Supplied records:
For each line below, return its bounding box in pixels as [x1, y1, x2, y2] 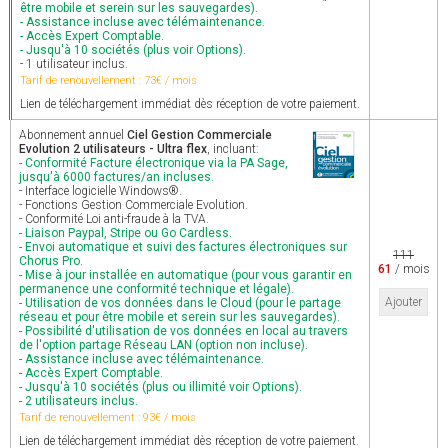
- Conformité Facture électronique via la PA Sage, [19, 156, 288, 170]
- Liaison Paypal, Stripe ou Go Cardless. [19, 226, 232, 240]
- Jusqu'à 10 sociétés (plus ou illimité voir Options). [19, 380, 302, 394]
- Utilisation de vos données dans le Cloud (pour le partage [19, 296, 341, 310]
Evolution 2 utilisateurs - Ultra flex [19, 142, 207, 156]
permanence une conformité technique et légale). [19, 282, 294, 296]
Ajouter [385, 295, 422, 309]
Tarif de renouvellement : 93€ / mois [19, 411, 196, 424]

Aim of the exercise: Give back every record above exactly as written, skipping each picture.

Solution to this task:
For each line below, return its bounding box in pixels as [x1, y1, x2, y2] 
- Conformité Facture électronique via la PA Sage, [19, 156, 288, 170]
- Liaison Paypal, Stripe ou Go Cardless. [19, 226, 232, 240]
- Jusqu'à 10 sociétés (plus ou illimité voir Options). [19, 380, 302, 394]
- Utilisation de vos données dans le Cloud (pour le partage [19, 296, 341, 310]
Evolution 2 utilisateurs - Ultra flex [19, 142, 207, 156]
permanence une conformité technique et légale). [19, 282, 294, 296]
Ajouter [385, 295, 422, 309]
Tarif de renouvellement : 93€ / mois [19, 411, 196, 424]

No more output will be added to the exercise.